═════ PROVIDED DATA ═════

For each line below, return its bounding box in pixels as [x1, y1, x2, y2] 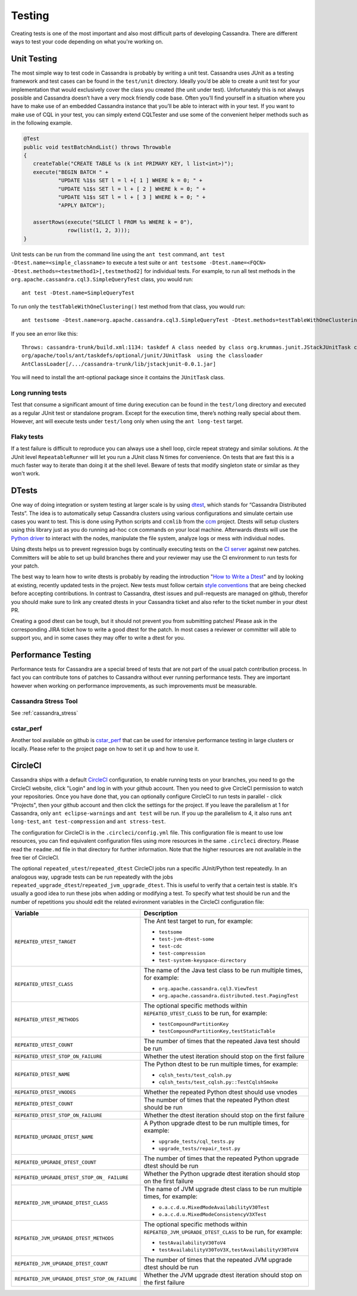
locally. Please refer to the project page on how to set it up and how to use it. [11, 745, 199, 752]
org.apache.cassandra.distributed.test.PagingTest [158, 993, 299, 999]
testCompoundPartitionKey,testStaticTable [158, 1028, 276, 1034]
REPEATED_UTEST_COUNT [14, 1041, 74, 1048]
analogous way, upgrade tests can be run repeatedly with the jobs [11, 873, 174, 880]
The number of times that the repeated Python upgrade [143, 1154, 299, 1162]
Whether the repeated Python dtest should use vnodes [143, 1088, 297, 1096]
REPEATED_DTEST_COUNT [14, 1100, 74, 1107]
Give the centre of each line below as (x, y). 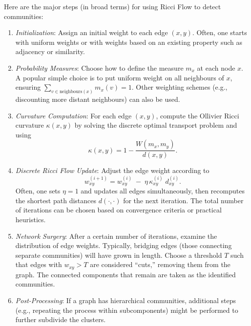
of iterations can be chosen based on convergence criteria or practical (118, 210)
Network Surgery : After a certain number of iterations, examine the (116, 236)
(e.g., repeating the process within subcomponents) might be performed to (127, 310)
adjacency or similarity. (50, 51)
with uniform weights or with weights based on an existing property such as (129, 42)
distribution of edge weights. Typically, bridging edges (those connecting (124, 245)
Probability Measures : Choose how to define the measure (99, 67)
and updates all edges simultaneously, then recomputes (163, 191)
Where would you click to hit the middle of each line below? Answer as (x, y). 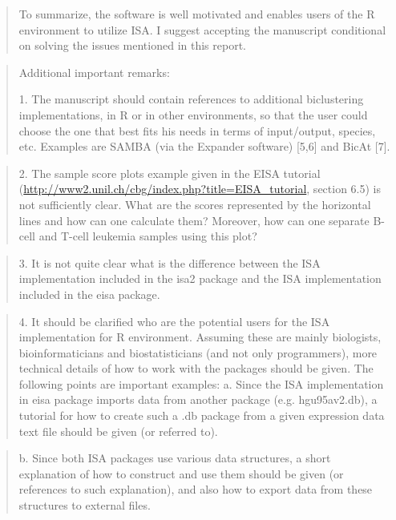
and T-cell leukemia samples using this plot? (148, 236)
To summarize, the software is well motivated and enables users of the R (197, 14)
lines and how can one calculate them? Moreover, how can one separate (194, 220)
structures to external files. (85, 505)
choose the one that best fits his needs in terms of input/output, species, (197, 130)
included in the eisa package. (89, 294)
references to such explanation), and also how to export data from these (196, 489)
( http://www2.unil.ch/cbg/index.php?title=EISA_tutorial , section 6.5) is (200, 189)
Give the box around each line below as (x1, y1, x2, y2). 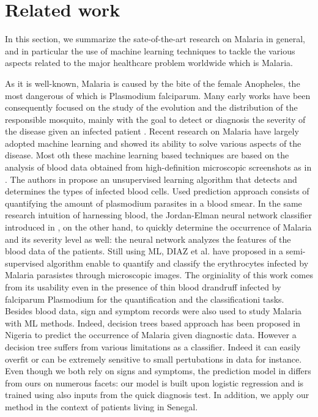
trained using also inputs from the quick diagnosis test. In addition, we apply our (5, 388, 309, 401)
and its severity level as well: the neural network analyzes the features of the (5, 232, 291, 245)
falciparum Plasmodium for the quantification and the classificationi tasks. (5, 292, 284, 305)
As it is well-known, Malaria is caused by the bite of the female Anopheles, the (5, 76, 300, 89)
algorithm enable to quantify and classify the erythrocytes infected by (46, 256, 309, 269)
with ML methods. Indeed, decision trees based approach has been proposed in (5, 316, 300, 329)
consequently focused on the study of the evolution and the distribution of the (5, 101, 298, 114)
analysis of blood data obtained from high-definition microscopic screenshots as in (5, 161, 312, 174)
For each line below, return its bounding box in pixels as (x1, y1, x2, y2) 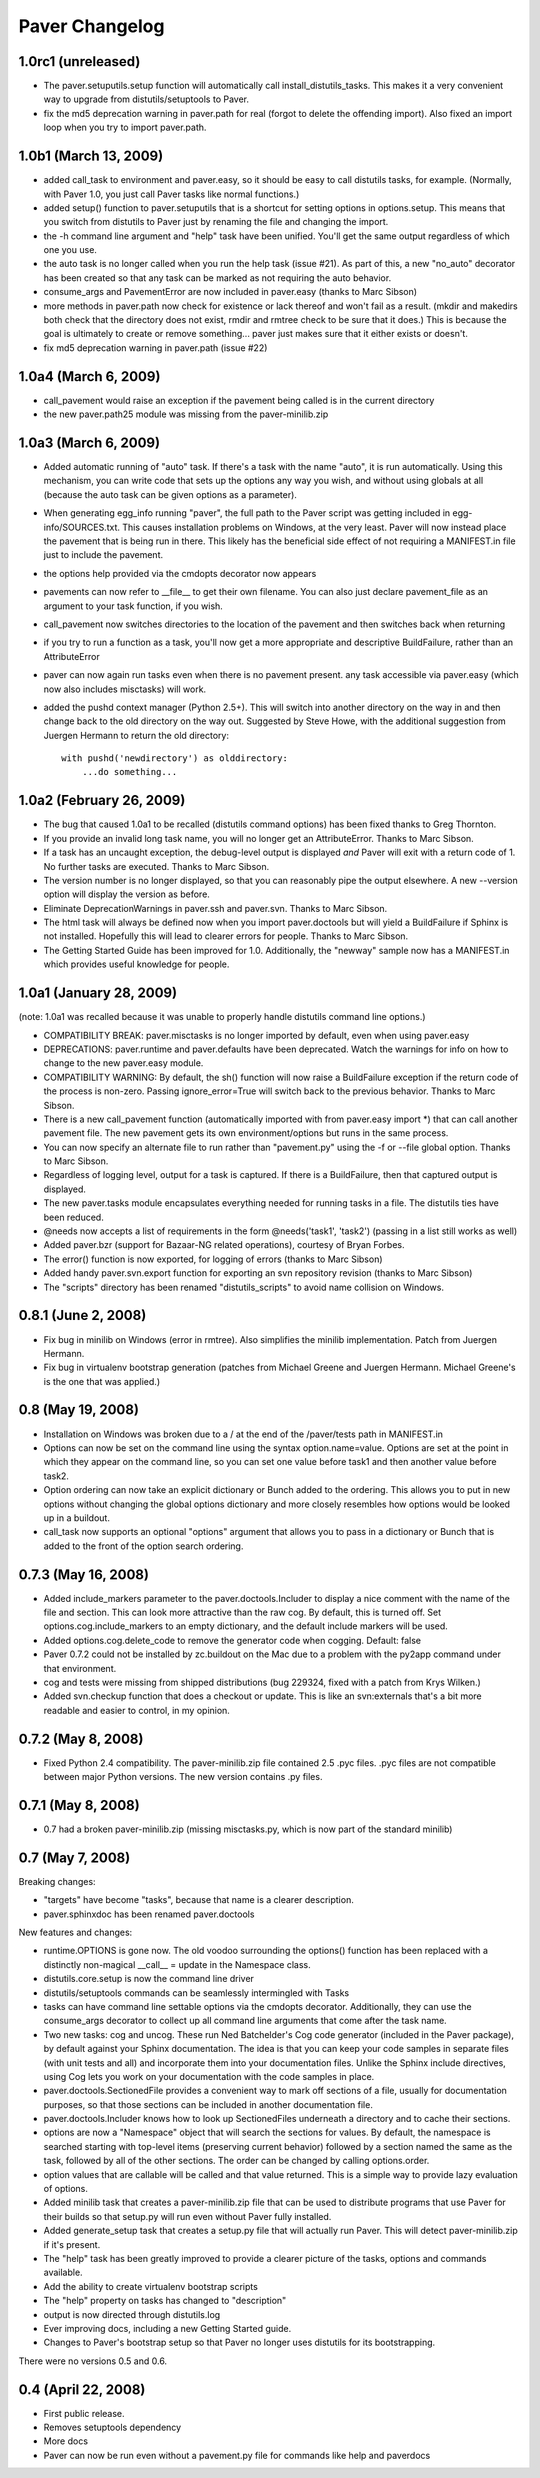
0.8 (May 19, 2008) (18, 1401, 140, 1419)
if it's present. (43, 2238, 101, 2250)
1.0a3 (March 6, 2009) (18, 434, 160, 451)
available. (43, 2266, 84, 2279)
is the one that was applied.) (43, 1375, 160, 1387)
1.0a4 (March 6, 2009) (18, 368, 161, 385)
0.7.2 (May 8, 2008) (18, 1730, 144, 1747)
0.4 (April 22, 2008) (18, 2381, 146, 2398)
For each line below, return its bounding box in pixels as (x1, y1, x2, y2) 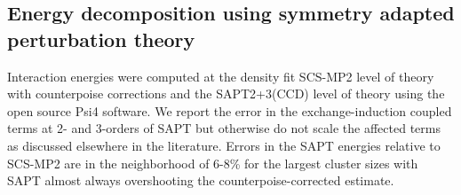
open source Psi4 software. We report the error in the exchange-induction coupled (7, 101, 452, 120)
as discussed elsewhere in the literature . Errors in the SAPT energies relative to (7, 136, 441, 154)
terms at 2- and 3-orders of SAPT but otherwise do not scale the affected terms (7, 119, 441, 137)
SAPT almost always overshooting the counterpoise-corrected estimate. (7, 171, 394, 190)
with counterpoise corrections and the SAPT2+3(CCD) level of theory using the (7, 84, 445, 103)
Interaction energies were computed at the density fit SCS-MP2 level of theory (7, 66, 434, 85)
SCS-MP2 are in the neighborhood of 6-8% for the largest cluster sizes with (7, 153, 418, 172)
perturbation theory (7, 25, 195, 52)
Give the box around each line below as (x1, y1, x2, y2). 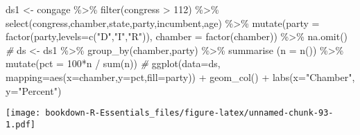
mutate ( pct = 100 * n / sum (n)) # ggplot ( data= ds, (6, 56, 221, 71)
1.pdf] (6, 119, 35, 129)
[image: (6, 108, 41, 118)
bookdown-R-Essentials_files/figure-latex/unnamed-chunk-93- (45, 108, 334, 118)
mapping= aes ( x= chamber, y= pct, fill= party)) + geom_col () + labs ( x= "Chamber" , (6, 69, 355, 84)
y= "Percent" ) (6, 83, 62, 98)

═════
═════ PROVIDED DATA ═════

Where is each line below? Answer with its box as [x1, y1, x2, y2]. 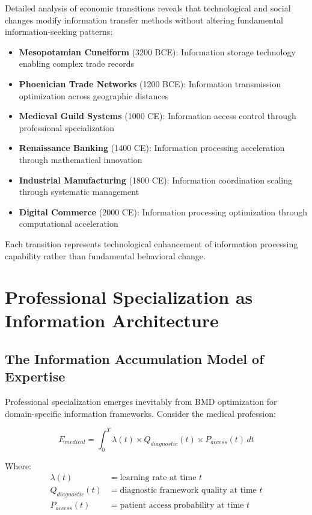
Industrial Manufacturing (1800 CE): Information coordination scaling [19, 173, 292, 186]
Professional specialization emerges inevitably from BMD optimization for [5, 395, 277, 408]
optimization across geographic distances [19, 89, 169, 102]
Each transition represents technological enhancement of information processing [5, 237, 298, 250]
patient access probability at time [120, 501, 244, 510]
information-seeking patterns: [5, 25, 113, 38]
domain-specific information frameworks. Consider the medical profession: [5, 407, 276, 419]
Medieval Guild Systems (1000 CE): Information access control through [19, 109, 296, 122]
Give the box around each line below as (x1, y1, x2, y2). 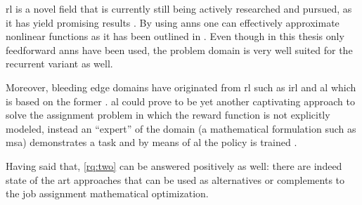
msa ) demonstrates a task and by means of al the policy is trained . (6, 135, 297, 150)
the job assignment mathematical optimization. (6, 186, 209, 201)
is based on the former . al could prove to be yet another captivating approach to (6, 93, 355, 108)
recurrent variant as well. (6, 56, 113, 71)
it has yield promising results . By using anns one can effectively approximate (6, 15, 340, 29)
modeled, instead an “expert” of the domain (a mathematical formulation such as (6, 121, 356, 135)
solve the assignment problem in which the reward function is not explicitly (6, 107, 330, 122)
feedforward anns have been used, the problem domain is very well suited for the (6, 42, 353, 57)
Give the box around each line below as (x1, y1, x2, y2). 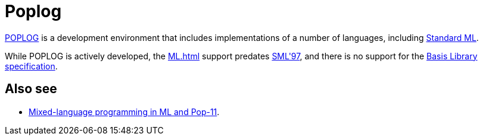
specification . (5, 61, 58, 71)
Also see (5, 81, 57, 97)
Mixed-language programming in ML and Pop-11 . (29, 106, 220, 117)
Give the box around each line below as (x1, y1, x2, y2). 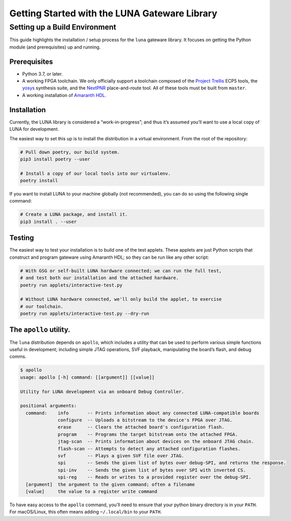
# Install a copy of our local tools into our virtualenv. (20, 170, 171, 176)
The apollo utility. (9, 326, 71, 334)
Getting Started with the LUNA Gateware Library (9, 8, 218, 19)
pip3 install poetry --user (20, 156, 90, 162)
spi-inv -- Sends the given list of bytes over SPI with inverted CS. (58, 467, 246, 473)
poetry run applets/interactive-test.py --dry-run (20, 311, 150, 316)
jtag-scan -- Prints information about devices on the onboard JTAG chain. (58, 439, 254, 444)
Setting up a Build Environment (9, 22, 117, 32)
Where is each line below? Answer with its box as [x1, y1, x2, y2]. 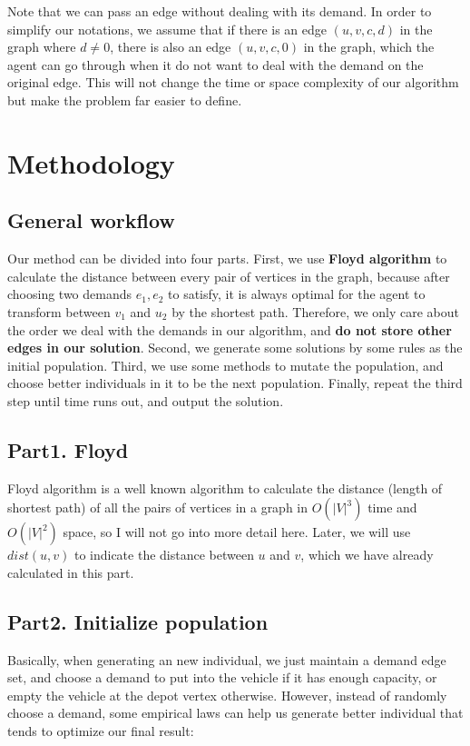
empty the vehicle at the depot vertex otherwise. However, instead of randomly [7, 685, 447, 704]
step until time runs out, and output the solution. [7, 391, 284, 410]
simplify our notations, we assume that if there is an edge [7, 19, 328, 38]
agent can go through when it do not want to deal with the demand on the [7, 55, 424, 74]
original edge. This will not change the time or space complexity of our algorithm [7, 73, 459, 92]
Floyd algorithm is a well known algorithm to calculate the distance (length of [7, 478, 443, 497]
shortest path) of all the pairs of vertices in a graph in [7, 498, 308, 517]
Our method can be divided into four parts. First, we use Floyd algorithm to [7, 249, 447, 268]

═════

§ **TASK TO CARRY OUT**: Would you copy the lines above exactly, starting with the one that has "pixels as [x1, y1, x2, y2]" and ending with the one that has "Probability Measures : Choose", both included, without the pictures?

§ **ANSWER TO THE PROBLEM**:
For each line below, return its bounding box in pixels as [x1, y1, x2, y2] 
locally. Please refer to the project page on how to set it up and how to use it. [11, 745, 199, 752]
org.apache.cassandra.distributed.test.PagingTest [158, 993, 299, 999]
testCompoundPartitionKey,testStaticTable [158, 1028, 276, 1034]
REPEATED_UTEST_COUNT [14, 1041, 74, 1048]
analogous way, upgrade tests can be run repeatedly with the jobs [11, 873, 174, 880]
The number of times that the repeated Python upgrade [143, 1154, 299, 1162]
Whether the repeated Python dtest should use vnodes [143, 1088, 297, 1096]
REPEATED_DTEST_COUNT [14, 1100, 74, 1107]
Give the centre of each line below as (x, y). 
of iterations can be chosen based on convergence criteria or practical (118, 210)
Network Surgery : After a certain number of iterations, examine the (116, 236)
(e.g., repeating the process within subcomponents) might be performed to (127, 310)
adjacency or similarity. (50, 51)
with uniform weights or with weights based on an existing property such as (129, 42)
distribution of edge weights. Typically, bridging edges (those connecting (124, 245)
Probability Measures : Choose how to define the measure (99, 67)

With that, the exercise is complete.